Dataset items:
------------------------------------------------------------

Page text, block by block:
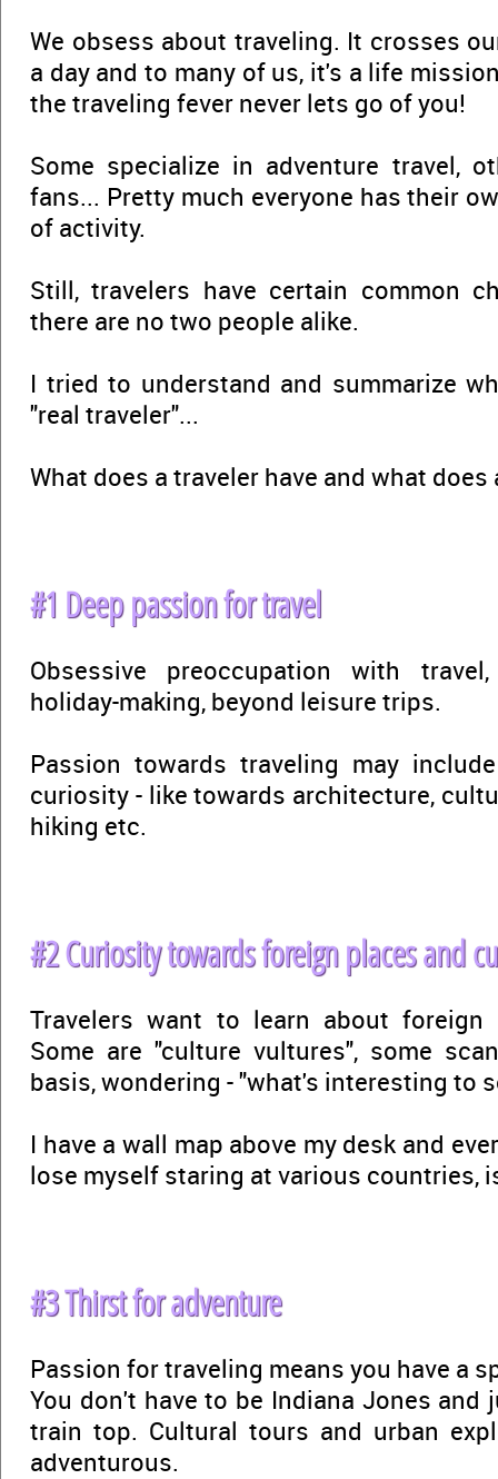
We obsess about traveling. It crosses
a day and to many of us, it's a life
the traveling fever never lets go of you!
Some specialize in adventure travel,
fans... Pretty much everyone has their
of activity.
Still, travelers have certain common
there are no two people alike.
I tried to understand and summarize
"real traveler"...
What does a traveler have and what does
#1 Deep passion for travel
Obsessive preoccupation with
holiday-making, beyond leisure trips.
Passion towards traveling may
curiosity - like towards architecture,
hiking etc.
#2 Curiosity towards foreign places and
Travelers want to learn about foreign
Some are "culture vultures", some
basis, wondering - "what's interesting to
I have a wall map above my desk and
lose myself staring at various countries,
#3 Thirst for adventure
Passion for traveling means you have a
You don't have to be Indiana Jones
train top. Cultural tours and urban
adventurous.
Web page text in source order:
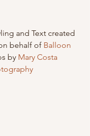
and Text created
behalf of Balloon
by Mary Costa
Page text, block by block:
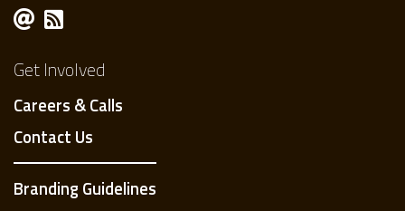
Get Involved
Careers & Calls
Contact Us
Branding Guidelines
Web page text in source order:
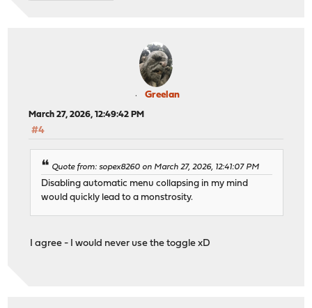
Greelan
March 27, 2026, 12:49:42 PM
#4
Quote from: sopex8260 on March 27, 2026, 12:41:07 PM
Disabling automatic menu collapsing in my mind
would quickly lead to a monstrosity.
I agree - I would never use the toggle xD
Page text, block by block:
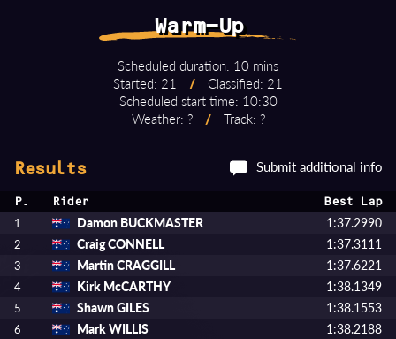
Warm-Up
Scheduled duration: 10 mins
Started: 21
/
Classified: 21
Scheduled start time: 10:30
Weather: ?
/ Track: ?
Results Submit additional info
P. Rider Best Lap
1 Damon BUCKMASTER 1:37.2990
2 Craig CONNELL 1:37.3111
3 Martin CRAGGILL 1:37.6221
4 Kirk McCARTHY 1:38.1349
5 Shawn GILES 1:38.1553
6 Mark WILLIS 1:38.2188
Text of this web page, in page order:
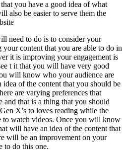
you have a good idea of what
also be easier to serve them the
need to do is to consider your
content that you are able to do in
it is improving your engagement is
t it that you will have very good
will know who your audience are
of the content that you should be
are varying preferences that
that is a thing that you should
X’s to loves reading while the
to watch videos. Once you will know
will have an idea of the content that
will be an improvement on your
to do this one.
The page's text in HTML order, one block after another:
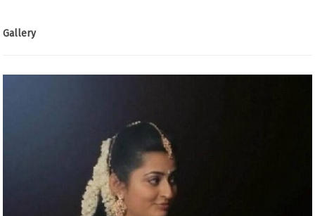
Gallery
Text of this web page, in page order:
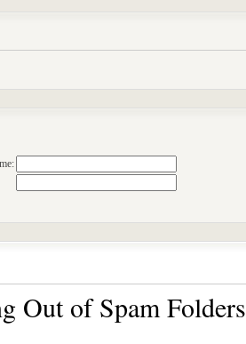
Out of Spam Folders
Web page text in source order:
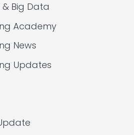
Big Data
Academy
News
Updates
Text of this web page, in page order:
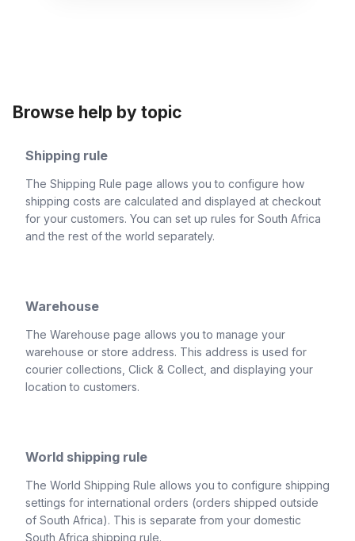
Browse help by topic
Shipping rule
The Shipping Rule page allows you to configure how
shipping costs are calculated and displayed at checkout
for your customers. You can set up rules for South Africa
and the rest of the world separately.
Warehouse
The Warehouse page allows you to manage your
warehouse or store address. This address is used for
courier collections, Click & Collect, and displaying your
location to customers.
World shipping rule
The World Shipping Rule allows you to configure shipping
settings for international orders (orders shipped outside
of South Africa). This is separate from your domestic
South Africa shipping rule.

------------------------------------------------------------

What you will do: Write out each line above containing "your".

Answer space:
need to do is to consider your
it is improving your engagement is
will know who your audience are
will be an improvement on your
for your customers. You can set up rules for South Africa
The Warehouse page allows you to manage your
courier collections, Click & Collect, and displaying your
of South Africa). This is separate from your domestic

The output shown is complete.